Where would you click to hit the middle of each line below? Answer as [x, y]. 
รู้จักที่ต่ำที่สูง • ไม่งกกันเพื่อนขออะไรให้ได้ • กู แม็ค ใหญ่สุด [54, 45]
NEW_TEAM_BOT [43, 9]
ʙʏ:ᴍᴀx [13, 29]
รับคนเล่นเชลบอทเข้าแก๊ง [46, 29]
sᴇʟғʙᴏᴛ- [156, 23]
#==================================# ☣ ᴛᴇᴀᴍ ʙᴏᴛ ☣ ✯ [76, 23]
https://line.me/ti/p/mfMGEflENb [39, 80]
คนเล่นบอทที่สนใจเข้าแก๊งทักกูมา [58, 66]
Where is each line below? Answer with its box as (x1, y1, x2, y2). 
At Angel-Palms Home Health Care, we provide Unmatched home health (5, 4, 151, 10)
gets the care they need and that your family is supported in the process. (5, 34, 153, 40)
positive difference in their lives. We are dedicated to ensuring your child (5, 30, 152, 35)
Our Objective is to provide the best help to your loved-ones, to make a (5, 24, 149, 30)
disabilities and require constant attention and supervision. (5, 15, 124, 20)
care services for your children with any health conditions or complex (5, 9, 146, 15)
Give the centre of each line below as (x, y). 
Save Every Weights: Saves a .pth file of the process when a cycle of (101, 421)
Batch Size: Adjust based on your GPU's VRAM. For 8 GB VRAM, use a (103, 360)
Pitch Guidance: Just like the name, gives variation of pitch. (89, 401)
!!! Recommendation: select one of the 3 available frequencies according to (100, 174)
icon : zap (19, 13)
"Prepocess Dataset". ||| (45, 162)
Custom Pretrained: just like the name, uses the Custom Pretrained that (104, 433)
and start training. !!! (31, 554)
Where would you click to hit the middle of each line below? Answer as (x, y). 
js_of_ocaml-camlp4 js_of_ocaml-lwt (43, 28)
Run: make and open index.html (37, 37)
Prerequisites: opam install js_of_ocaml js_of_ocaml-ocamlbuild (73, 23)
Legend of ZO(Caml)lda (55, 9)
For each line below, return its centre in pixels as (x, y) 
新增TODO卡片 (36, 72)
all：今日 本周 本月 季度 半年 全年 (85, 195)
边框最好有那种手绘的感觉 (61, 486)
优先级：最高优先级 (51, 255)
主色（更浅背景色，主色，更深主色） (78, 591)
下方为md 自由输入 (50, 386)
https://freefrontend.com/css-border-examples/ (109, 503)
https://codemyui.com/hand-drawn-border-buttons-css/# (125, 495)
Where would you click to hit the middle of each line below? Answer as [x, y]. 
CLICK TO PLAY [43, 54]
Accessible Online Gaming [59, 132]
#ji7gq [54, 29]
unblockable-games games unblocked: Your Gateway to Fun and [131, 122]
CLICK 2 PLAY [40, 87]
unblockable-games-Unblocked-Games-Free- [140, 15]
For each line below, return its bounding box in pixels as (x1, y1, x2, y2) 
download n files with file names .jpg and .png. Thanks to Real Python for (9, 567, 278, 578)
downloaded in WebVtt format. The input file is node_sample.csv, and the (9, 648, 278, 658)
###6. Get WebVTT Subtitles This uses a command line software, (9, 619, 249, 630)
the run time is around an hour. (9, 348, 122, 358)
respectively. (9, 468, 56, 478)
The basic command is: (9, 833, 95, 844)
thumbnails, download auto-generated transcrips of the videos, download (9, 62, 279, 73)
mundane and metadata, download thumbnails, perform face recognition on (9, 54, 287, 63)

### EXERCISE OBJECTIVE
Considering each line of the material above, count those with the word "file" and give only the number.

### SOLUTION TO THIS PROBLEM
3